Good bacteria found in dairy products, which is associated with positive health benefits in the body.

Scientists in America say that the good bacteria found in dairy products, which is associated with positive health benefits in the body, may also prove effective vehicle for an oral vaccine against anthrax.

The suggestion has come from researchers at North Carolina State University, who believe that the approach may be useful for delivering any number of specific vaccines that could block other types of viruses and pathogens.

The researchers say that the oral vaccine riding inside the good bacteria makes its way through the stomach and into the small intestine, an important immunological organ, where it easily and efficiently binds to cells that trigger an immune response.

While experimenting on mice, they have found their approach to trigger an immune response against anthrax.

The good bacteria - Lactobacillus acidophilus, a lactic acid bacteria - are naturally found in dairy products like milk and cheese, and are added by manufacturers to foods like yogurt. They are used in food fermentationas, are safe for consumption and some are considered as probiotics that contribute to our general health and well being.

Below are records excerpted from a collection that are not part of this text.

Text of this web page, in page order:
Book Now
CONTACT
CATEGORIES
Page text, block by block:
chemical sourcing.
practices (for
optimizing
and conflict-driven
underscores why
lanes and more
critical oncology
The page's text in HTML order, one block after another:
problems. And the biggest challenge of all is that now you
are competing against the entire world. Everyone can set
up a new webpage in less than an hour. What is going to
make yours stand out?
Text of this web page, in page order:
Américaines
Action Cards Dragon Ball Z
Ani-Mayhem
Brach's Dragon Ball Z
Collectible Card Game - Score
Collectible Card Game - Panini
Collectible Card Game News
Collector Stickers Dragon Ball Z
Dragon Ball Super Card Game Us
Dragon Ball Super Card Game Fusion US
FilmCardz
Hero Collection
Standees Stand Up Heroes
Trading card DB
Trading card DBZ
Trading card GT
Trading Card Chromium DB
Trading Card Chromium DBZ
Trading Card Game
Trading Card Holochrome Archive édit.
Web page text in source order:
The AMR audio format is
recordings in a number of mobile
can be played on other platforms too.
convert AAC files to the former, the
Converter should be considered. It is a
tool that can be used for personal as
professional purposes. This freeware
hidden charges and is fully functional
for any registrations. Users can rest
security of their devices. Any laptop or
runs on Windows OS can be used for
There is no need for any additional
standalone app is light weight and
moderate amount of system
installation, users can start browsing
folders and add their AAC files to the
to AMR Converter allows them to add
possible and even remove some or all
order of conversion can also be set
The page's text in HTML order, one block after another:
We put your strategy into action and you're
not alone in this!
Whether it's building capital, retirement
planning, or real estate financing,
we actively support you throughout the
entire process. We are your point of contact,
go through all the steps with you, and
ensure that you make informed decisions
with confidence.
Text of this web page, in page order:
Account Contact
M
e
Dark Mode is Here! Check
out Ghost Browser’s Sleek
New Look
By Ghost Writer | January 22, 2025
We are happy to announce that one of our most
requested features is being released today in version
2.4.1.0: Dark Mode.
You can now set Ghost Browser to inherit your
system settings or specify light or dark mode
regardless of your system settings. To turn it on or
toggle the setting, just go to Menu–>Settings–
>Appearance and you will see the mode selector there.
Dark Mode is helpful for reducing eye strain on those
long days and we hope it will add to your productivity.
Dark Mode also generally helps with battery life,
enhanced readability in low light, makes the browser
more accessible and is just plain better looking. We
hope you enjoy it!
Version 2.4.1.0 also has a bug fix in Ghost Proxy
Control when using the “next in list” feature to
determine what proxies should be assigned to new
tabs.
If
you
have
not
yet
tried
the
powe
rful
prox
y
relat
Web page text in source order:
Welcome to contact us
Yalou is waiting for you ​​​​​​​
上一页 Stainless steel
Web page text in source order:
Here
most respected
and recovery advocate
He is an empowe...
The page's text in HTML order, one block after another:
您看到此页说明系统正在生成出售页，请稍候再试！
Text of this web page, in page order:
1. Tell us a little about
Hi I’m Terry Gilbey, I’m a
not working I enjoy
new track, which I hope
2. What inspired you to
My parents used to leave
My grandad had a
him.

The researchers say that when the anthrax vaccine is delivered through the stomach, and released into the small intestine, using the good bacteria, it targets the first line of immune cells, dendritic cells, that can trigger the mucosal immune system to respond and elicit protection against anthrax.

In the study, the oral vaccine worked about as well as a vaccine delivered by needle, the standard way of inoculating living things from viruses and pathogens.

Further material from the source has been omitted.